In a sign of significant generational change, Snedden Hall & Gallop Lawyers has announced the appointment of three new directors to the experienced leadership team of the 60-year-old Canberra law firm.
Julia Bridgewater, Emily Shoemark and Amber Wang are all senior lawyers currently practicing at Snedden Hall & Gallop.
Julia has a wide range of expertise in all aspects of succession planning and estate disputes, and currently heads the Snedden Hall & Gallop wills and estates practice.
Emily leads Snedden Hall & Gallop’s employment law and intellectual property teams, providing business clients with advice on all commercial transactions.
Amber manages the Snedden Hall & Gallop personal injury and medical litigation team. With a deep understanding of the complexities associated with personal injury litigation, she is also the ACT president of Australian Lawyers Alliance.
Snedden Hall & Gallop has played a longstanding role in Canberra’s history. Norm Snedden first opened his sole practice in February 1960. The firm was formed in partnership with Allan Hall and John Gallop.
Current directors Richard Faulks, Dennis Martin and Gerald Santucci will all remain with the firm, although Dennis has stepped back from his role as a director. The addition of the three new appointments will increase the number of lawyer directors to five.
“In an industry where the number of women at the partnership or director level remains disproportionately low, I am proud to say we now have three outstanding professional women on our board of directors,” says Richard, Snedden Hall & Gallop’s managing director.
“Each of the incoming directors has proven to share the values Snedden Hall & Gallop considers important to serving our local community in a way that is professional, respectful and authentic.”

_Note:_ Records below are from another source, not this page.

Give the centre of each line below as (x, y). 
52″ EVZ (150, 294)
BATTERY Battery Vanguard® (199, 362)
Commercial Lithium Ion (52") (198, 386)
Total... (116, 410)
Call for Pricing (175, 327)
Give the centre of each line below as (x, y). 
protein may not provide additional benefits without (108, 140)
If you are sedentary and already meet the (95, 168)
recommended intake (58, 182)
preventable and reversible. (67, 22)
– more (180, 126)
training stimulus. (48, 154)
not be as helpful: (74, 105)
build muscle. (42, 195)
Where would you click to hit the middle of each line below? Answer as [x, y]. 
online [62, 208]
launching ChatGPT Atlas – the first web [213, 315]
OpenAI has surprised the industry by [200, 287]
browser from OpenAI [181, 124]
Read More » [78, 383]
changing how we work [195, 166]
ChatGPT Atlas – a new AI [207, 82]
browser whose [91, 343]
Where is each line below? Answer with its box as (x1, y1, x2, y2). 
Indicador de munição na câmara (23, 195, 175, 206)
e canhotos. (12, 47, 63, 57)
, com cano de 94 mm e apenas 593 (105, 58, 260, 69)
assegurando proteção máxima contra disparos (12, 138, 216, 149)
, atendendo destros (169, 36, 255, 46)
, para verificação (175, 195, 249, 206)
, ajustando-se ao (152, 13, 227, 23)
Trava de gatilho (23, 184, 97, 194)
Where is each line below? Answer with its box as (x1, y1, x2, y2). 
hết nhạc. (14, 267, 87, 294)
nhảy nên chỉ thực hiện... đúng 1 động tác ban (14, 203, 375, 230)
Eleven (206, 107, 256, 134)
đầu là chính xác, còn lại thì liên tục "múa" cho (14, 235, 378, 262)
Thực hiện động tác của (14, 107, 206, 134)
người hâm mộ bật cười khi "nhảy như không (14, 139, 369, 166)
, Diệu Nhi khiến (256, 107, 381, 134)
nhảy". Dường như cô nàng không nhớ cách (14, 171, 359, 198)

The appointment of the three women reflects changes in law across Australia – 53 per cent of solicitors are female, and every state and territory is reporting more women lawyers than men for the first time.
Richard says while the numbers of women in the profession have grown, this has not necessarily translated to the numbers of women in leadership in law.
“It is really good to have female lawyers progressing to leadership roles,” he says. “Capable and talented lawyers are good for business – the challenge has been to keep them progressing. Firms need to be flexible and have the capacity to allow for family commitments.
“Having a meaningful level of workplace flexibility allows people to have a family life and still manage to work at a high level.
“I am excited about this change and for the progress of the business. I have confidence in the future. Our staff and our culture are really important to us.”
Snedden Hall & Gallop has previously had female partners and directors, but this is the first time in the firm’s long history in which three female directors have served on the board simultaneously.
Julia moved to Snedden Hall & Gallop in 2020 and says not long after she arrived, Dennis opened an important conversation about succession planning.
“I felt it was amazing timing,” she says. “This is an opportunity to be a part of stepping into the future of the firm.
“While stepping down from the role of director, Dennis will remain with the firm. Experienced lawyers are invaluable and can be a huge help to junior lawyers.
“The appointment of Emily, Amber and I as directors is a sign of the maturing of the legal profession. Law is primarily about solving problems and is well suited to women. While the [numbers of] women has been growing steadily, it is the follow through to leadership roles that has been a problem.
“Together with Richard and Gerald, we will be a strong leadership team. The culture at Snedden Hall & Gallop is strong and positive, and why I jumped at the opportunity to be part of its future.”